図6の導電線及びその中空部は、画像では白色に見えている。
【0058】
次に、PETフィルムの表面に信越化学工業株式会社製の液状シリコーンゴム(KE-1935-A/B、流動性エラストマー)を厚さ30μmで塗布し、未硬化エラストマー層を形成した。この未硬化エラストマー層をエッチング処理済シートの一方の主面に貼付して転写し、積層シートを得た。この積層シートを減圧チャンバーにて40秒間減圧後取り出し、エッチング処理済シートの主面に開口する導電部材の管の中に上記流動性エラストマーが充填されたことを確認した。この積層シートを135℃にて2分間加熱し、中空部内の流動性エラストマー及び積層シートの表面に残った流動性エラストマーがそれぞれ硬化した積層硬化シートを得た。
【0059】
最後に、積層硬化シートの表面の硬化したエラストマー層をレーザー照射により除去して、目的の電気コネクターを得た。その一方の主面のSEM像を
図7に示す。
SEM像から、電気コネクターの導電部材の中空の端部は主面に露出しており、その中空部の中にシリコーンゴムが充填されていることが分かる。
図7の中空部内に充填された液状シリコーンゴムは、画像では黒色に見えている。
【0060】
[比較例1]
実施例1と同様にして得たエッチング処理済シートを得て、これを比較例の電気コネクターとして、以下の試験に用いた。
【0061】
[評価]
実施例1、比較例1の電気コネクターを、疑似被検査用パッケージ(ダミーパッケージ)の複数の半田ボールに対してデイジーチェーンとなるように、複数の電極及び回路が形成された基板の上に配置した。基板上の電気コネクターの上に、半田ボールと電気コネクターが接触するように、複数の半田ボールが形成されたダミーパッケージを配置した。
ダミーパッケージは、φ0.2の半田ボールが0.3mmピッチで8×8にマトリックス上に配置しており、基板とデイジーチェーン接続できる内部回路を有するものを使用した。
φ1mmの円柱状プローブにより、ダミーパッケージを圧縮し、デイジーチェーン接続における抵抗値を測定した。
デイジーチェーン接続の最初と最後の箇所の電極から、配線を引き出し、抵抗測定器(商品名:RM3545-01、日置電機株式会社製)と接続した。
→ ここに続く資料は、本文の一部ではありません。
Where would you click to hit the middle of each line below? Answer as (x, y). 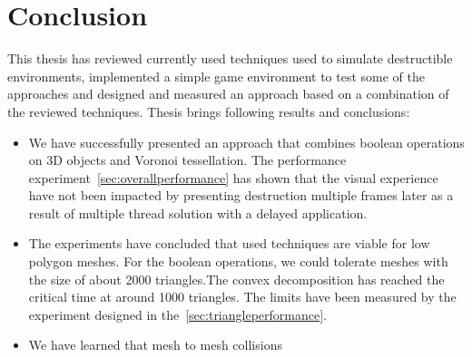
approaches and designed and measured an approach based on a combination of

基板における全ての電極と ダミーパッケージにおける全ての半田ボールを電気コネクターにより電気的に直列的に接続できた場合、抵抗値が測定できるようにした。
【0062】
ダミーパッケージの押し当てを繰り返し、以下の基準で評価した。
A:5000回の圧接を繰り返しても、抵抗値が2Ω/半田ボール未満
B:抵抗値が2Ω/半田ボール以上になる圧接の繰り返し回数が、3000回未満
【0063】
実施例1の電気コネクターの測定結果は、
図8に示す通り、5000回の圧接を繰り返しても抵抗値はほとんど変化せず、非常に優れた耐久性を示した。また、圧接に必要な荷重は小さく、デバイスの接続端子を傷付ける恐れは無かった。評価基準の判定はAであった。
【0064】
比較例1の電気コネクターの測定結果は、
図9に示す通り、実施例と比べて早い段階で抵抗値の上昇が観測された。評価基準の判定はBであった。
【0065】
実施例1の電気コネクターの5000回の圧接後の主面のSEM像を
図10に示す。圧接後においても導電部材の先端が主面に露出しており、デバイスの接続端子と充分に接続を取れる状態であった。
【0066】
比較例1の電気コネクターの5000回の圧接後の主面のSEM像を
図11に示す。導電部材の先端の一部が主面に露出しておらず、電気コネクターの内部に埋没しており、デバイスの接続端子との接続が不安定になり得る状態であった。